[Opening Given entries section]

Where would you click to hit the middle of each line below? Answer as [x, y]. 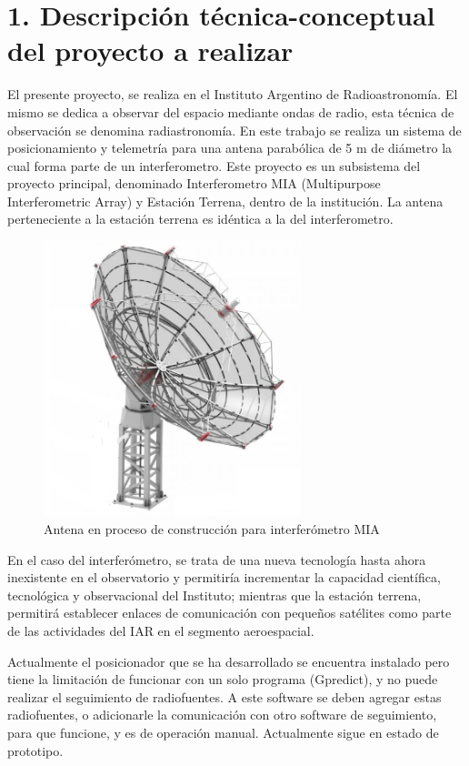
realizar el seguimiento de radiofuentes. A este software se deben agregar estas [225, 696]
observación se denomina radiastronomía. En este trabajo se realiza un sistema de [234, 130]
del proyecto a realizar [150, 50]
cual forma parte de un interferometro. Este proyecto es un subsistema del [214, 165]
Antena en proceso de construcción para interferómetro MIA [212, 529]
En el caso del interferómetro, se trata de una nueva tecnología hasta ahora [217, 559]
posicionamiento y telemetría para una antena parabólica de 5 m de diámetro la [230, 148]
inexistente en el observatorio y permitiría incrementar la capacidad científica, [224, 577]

[Closing Given entries section]
[Opening Given entries section]

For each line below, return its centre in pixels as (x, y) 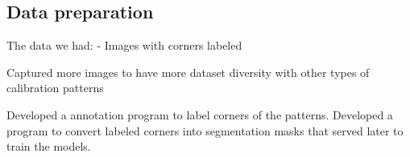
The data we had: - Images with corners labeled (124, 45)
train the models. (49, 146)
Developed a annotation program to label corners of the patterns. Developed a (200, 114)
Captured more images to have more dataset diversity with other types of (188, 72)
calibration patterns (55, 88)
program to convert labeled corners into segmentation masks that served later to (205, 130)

[Closing Given entries section]

Give back exactly the lines above from the one with "Where would you" through the one with "observación se denomina", both included. Pictures don't belong in the copy.

Where would you click to hit the middle of each line below? Answer as [x, y]. 
realizar el seguimiento de radiofuentes. A este software se deben agregar estas [225, 696]
observación se denomina radiastronomía. En este trabajo se realiza un sistema de [234, 130]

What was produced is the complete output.